The conceit of the heroine masquerading as a gentleman's valet is original enough, but what makes this book so different is the quality of the writing, the meticulous attention to detail, the effortless characterisation.

In one of his encyclopaedic studies of human sexuality, Colin Wilson refers to a novel in which the male protagonist poses as a maid so that he can be near the object of his adoration and 'know' (in the non-Biblical sense) her in her most private and intimate moments, something far more precious than carnal knowledge.

Without spinning off into such abstract musings, Ms Chambers covers similar ground, giving tremendous psychological depth to the developing relationship between Georgy and Nathan.

The title of the book is, perhaps deliberately, a distractor. The book is not about one bodice-ripping secret, but about a profusion of secrets, great and small, related and unrelated. Romance novels don't get any better than this.

Halfway through [b:The Lady's Secret|12795944|The Lady's Secret|Joanna Chambers|http://photo.goodreads.com/books/1319379911s/12795944.jpg|17944056] I knew I was going to re-read it at least once. I haven't experienced that reaction very often; maybe only two or three times in as many years.

( )
  skirret | Jan 2, 2015 |
A rough start (too much "explaining the trope"), but once I got a few chapters in I couldn't put it down. An interesting hero/heroine dynamic, very well done. ( )
  Capnrandm | Apr 15, 2013 |
The first half of THE LADY'S SECRET was perfect. I was almost breathless, reading it, thinking I might have stumbled upon a new all-time favorite. I love these girl-dressing-as-a-boy books and Joanna Chambers pulled off this plot point better than any other example I've read. She draws out the fun of it for exactly the right length, mining the strange intimacy of the lord-valet relationship for its latent eroticism, writing scenes of Georgy bringing Nathan his breakfast tray or administering his morning shave in a way that made my toes curl.

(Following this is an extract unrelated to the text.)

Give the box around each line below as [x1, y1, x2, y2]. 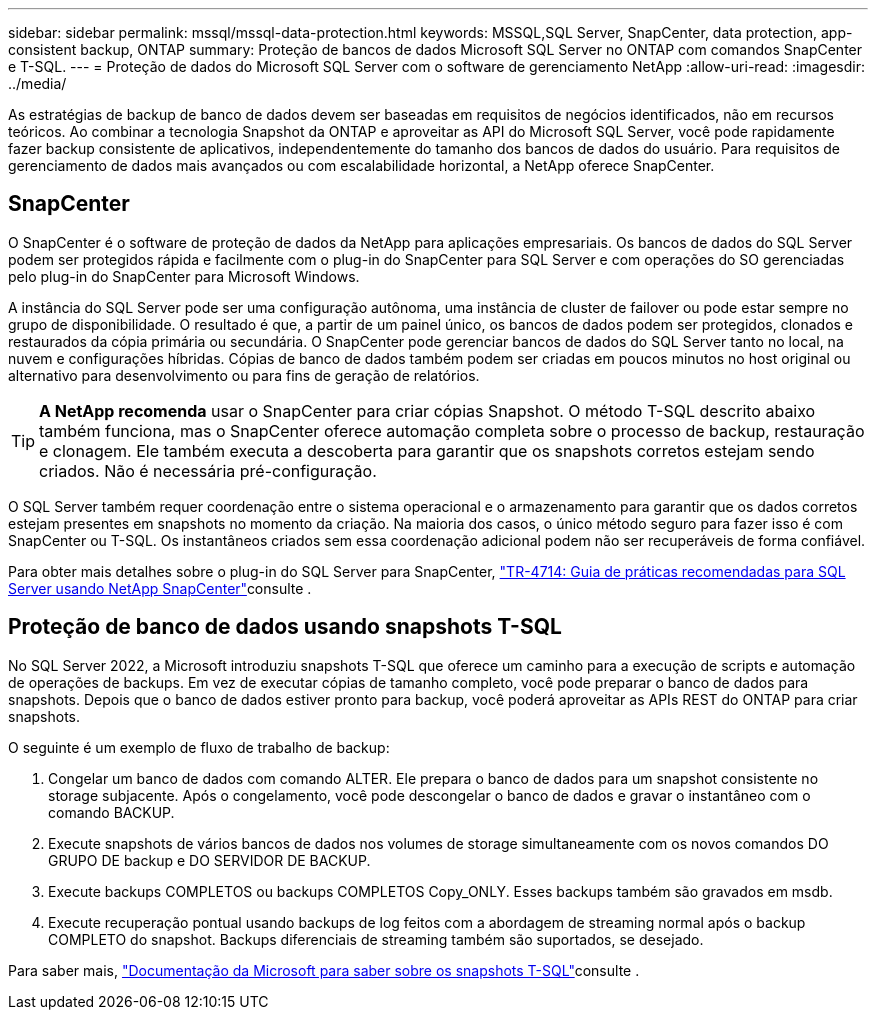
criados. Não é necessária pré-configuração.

Nathan discovers Georgy's true gender and discovers that she's got a dangerous secret around the same time. That signals a new, also delicious phase of the story: Georgy doesn't realize that the game is up but she can tell something has changed and she's jumpy, unnerved. The sexual tension between them is so thick you could cut it with a knife.

This whole first half of the book is so fun. Twisty and turny, with little clues and revelations popping up that change the direction of the story, and the two main characters slowly drawing closer to one another while circumstances keep them worlds apart.

Things start to go wrong once everything is out in the open. Georgy and Nathan jump from intense sexual tension to intense emotional attachment much, much too fast. After such a slow, exquisite build of physical attraction, I was disappointed not to see similar effort invested into building mental and emotional bonds.

And then the story, which had been so unique and delightful, descended into a mire of predictability. It's hard to explain what made the earlier, essentially predictable events so perfect (I mean, Nathan had to figure out Georgy's sex eventually...) and the later ones so disappointing (dismissing an assassin as an invisible poacher was particularly sigh-inducing) but it happened. I'm sure the switch to an action-driven story at the expense of real emotional development or nuance is part of it.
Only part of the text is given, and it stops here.